平成十九年春に行ったヨーロッパの紀行文は、今回が最終回です。

旅の後半は、学生時代からの友人フランソワ・ゲリー(当時留学生)の世話になりました。彼は私が渡仏する度に仕事が変っており、この時は自分が考案した教育用カードゲームを、小学校に売り込んでいました。自由人の彼は、私が渡仏する度に臨時休業とし、車で方々連れて行ってくれます。今回は彼の恋人で仏領マルチニーク島出身のマドモァゼル・カリーヌも一緒で、私の妻も含め4人旅となりました。ちなみに彼の恋人も、毎回違います。
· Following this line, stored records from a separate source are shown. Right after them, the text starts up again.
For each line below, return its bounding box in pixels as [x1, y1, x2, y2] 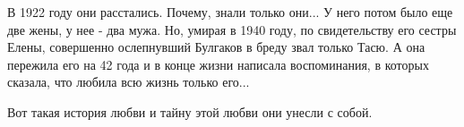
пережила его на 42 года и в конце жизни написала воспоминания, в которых [7, 55, 429, 73]
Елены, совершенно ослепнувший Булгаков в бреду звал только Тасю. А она [7, 38, 425, 56]
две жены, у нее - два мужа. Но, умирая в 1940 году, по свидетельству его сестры [7, 20, 457, 38]
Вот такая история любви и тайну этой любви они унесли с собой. [7, 102, 373, 121]
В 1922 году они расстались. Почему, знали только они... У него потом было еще [7, 3, 453, 21]
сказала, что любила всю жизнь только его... [7, 72, 250, 91]
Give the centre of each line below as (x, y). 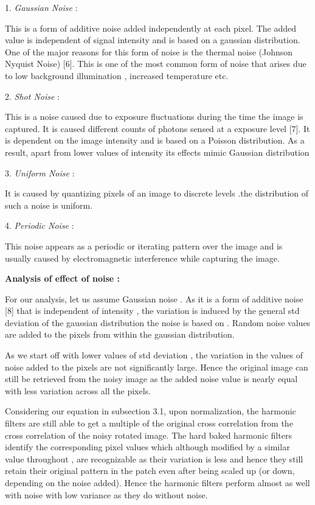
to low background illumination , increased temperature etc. (117, 75)
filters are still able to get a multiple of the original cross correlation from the (149, 423)
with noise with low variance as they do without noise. (106, 494)
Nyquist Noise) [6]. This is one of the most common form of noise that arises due (156, 64)
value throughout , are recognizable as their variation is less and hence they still (154, 458)
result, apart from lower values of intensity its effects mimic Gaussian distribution (157, 152)
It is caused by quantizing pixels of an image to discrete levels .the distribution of (157, 193)
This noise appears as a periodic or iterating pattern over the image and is (144, 246)
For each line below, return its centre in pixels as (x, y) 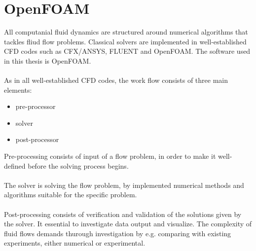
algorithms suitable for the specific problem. (71, 195)
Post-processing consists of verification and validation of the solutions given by (123, 214)
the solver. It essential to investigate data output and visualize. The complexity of (128, 224)
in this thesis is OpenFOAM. (48, 60)
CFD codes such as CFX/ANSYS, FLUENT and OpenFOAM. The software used (127, 51)
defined (15, 165)
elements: (18, 90)
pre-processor (36, 106)
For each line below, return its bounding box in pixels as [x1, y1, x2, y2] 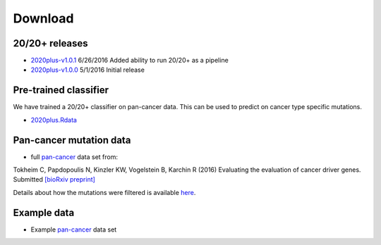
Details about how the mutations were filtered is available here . [13, 188, 196, 196]
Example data [13, 206, 75, 218]
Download [13, 11, 74, 26]
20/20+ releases [13, 37, 88, 49]
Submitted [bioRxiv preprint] [13, 175, 95, 184]
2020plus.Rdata [30, 115, 78, 124]
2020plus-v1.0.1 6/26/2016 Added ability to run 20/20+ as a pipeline [30, 56, 229, 65]
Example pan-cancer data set [30, 225, 117, 234]
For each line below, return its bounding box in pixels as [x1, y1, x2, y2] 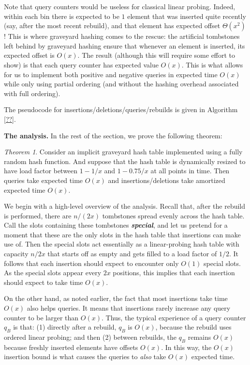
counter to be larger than [4, 312, 79, 322]
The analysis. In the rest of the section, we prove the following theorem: [4, 130, 222, 140]
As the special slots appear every [4, 267, 102, 278]
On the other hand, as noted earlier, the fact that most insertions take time [4, 293, 228, 303]
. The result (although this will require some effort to [77, 50, 235, 60]
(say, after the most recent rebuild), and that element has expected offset [4, 20, 221, 31]
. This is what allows [181, 59, 243, 69]
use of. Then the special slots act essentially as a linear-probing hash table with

パリ郊外の彼の自宅近くで落ち合い、夕方から高速道路を飛ばし、隣の国ベルギーの首都ブリュッセルへ。深夜にユースホステルに着き、男女別の大部屋に分かれて泊まりました。翌日から、ブリュッセル観光。グランプラスという中世ギルドのゴシック建築に囲まれた広場や小便小僧の像、サン・ミッシェル大聖堂を見て廻りました。昼食は名物ムール貝の蒸し焼きと、数種類のベルギービール。夏のような日差しの下、姦しくテラスで酒盛り状態でした。

サン・ミッシェル大聖堂の絵画的なステンド

サン・ミッシェル大聖堂の絵画的なステンド

ブリュッセルのテラスでムール貝

ブリュッセルのテラスでムール貝

その後アウトバーンを飛ばし、ドイツのアーヘンという町に移動しました。パン屋に直行し、本場のドイツパン数種を「ブロート・ビッテ!」と片言のドイツ語で購入。あーでもないこーでもないと大声で議論しながら、パン屋内のカフェコーナーで食べまくりました。家では毎朝手作りのライ麦パンを食べているので、本物を味わうこの機会を楽しみにしていました。ライ麦100パーセントのドイツっ子ですらあまり食べないという素朴なフォルコンブロートは、酸っぱくてぼそぼそしています。しかし、噛むほどに味が出てきて、ドイツ民族の味がしました。

アーヘンのパン屋で

アーヘンのパン屋で

夜は、ケルンの郊外フレッシェンという町をさまよい歩きました。土曜日深夜の田舎町で、開いている店を探すのは至難の業です。通行人に尋ねて、ようやく気持ちの良い店(BAR)にたどり着きました。眠ったように静かな町の中で、この店だけはお祭りのような賑わいです。ドイツの巨漢達は、地ビールをしたたかに飲んでいるようでした。好奇の目に曝されながら我々「外国人」も席に着き、お決まりの名物、ザワークラウト(醗酵キャベツ)とソーセージ、地ビールをやりました。ベルギーといいドイツといい、ビールにコクがあり本当に旨くて、また食べ物がビールに良く合います。血液からアルコールとホップが抜けない数日でした。

翌日、建築に600年を要したという世界遺産ケルン大聖堂を隅々まで見て廻り、パリに戻りました。パリではカリーヌのアパートメントに転がり込み、ここで数日厄介になりました。最終日には、我々がカツ丼を作って食べさせ、再会を誓って帰途に。彼らが来日したとき、B級グルメの旅を案内するのが楽しみです。